In bankruptcy cases, preference actions are often asserted under Section 547 of the Bankruptcy Code against a creditor to reclaim funds paid to the creditor in the 90 days prior to the bankruptcy. While the most common defenses to a preference action are the ordinary course of business defense, the new value defense, and the contemporaneous exchange for new value defense, there are other less traditional defenses that a knowledgeable creditor should consider to reduce or even eliminate preference liability.

These defenses include the No Improvement in Position Defense, where the court determines whether the creditor has improved its position during the preference period by measuring the extent of the creditor’s debt in excess of the value of the creditor’s collateral at the beginning and end of the preference period.
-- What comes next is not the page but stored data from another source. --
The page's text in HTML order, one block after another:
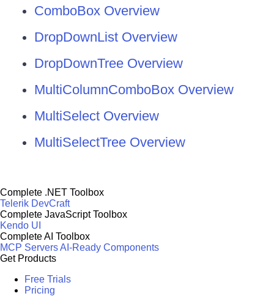
ComboBox Overview
DropDownList Overview
DropDownTree Overview
MultiColumnComboBox Overview
MultiSelect Overview
MultiSelectTree Overview
Complete .NET Toolbox
Telerik DevCraft
Complete JavaScript Toolbox
Kendo UI
Complete AI Toolbox
MCP ServersAI-Ready Components
Get Products
Free Trials
Pricing
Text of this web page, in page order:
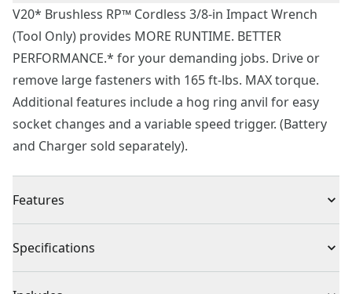
V20* Brushless RP™ Cordless 3/8-in Impact Wrench
(Tool Only) provides MORE RUNTIME. BETTER
PERFORMANCE.* for your demanding jobs. Drive or
remove large fasteners with 165 ft-lbs. MAX torque.
Additional features include a hog ring anvil for easy
socket changes and a variable speed trigger. (Battery
and Charger sold separately).
Features
165 ft-lbs. MAX torque for fast removal of large
Specifications
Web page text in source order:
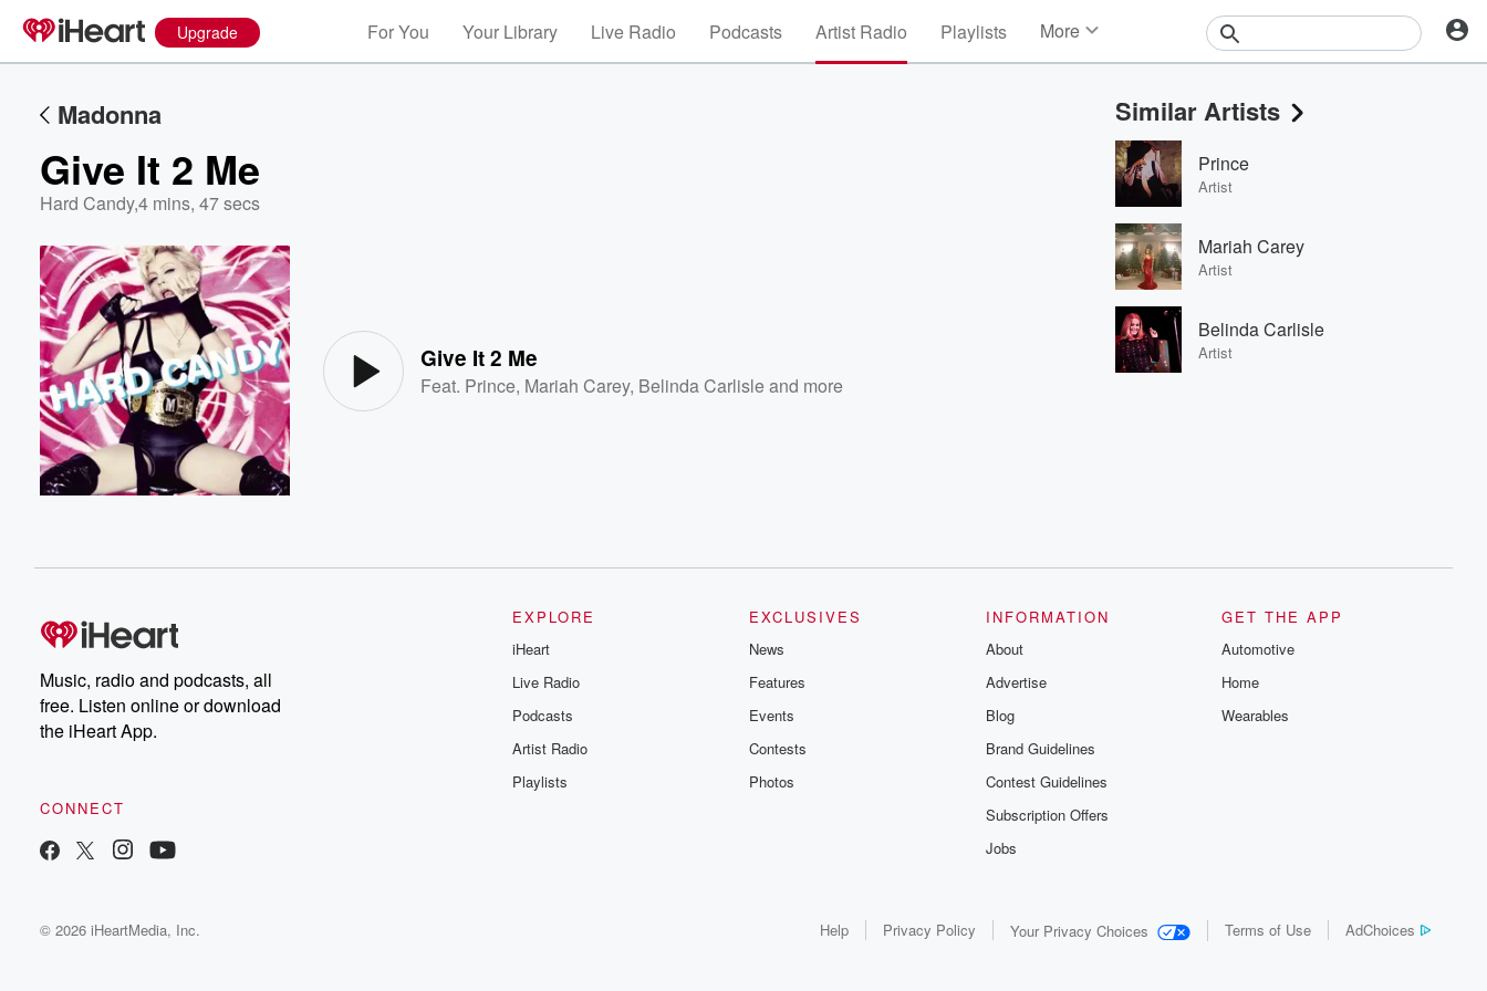
Upgrade For You Your Library Live Radio Podcasts Artist Radio Playlists More
Events
Contests
Photos
Madonna
Give It 2 Me
Hard Candy,4 mins, 47 secs
Give It 2 Me
Feat. Prince, Mariah Carey, Belinda Carlisleand more
Similar Artists
Prince
Artist
Mariah Carey
Artist
Belinda Carlisle
Artist
Music, radio and podcasts, all
free. Listen online or download
the iHeart App.
CONNECT
EXPLORE
iHeart
Live Radio
Podcasts
Artist Radio
Playlists
EXCLUSIVES
News
Features
Events
Contests
Photos
INFORMATION
About
Advertise
Blog
Brand Guidelines
Contest Guidelines
Subscription Offers
Jobs
GET THE APP
Automotive
Home
Wearables
© 2026 iHeartMedia, Inc. Help Privacy Policy Your Privacy Choices Terms of Use AdChoices

The Inchoate Lien Defense applies if a creditor could have perfected a lien against the debtor when it received a preferential payment, then the payment cannot be clawed back as a preference. The Assumed Contract Defense reflects the idea that if the preferential payment had not been made prior to the bankruptcy, the payment still would have been made during the bankruptcy when the debtor sought to assume the contract. The Mere Conduit Defense applies when a party shows that it received the funds not for its own benefit and that it lacked dominion and control over the funds. Lastly, the De Minimis Payment Defense applies if the value of such transfer or payment is less than $5,000 for a debtor with primarily nonconsumer debts.

These less traditional defenses are not exhaustive, and additional defenses may be available to creditors. Each affirmative defense requires an in-depth analysis of the relevant facts and circumstances. Therefore, a creditor should consult competent counsel to ensure it asserts the best affirmative defense(s) to limit its preference exposure. Read the full article here.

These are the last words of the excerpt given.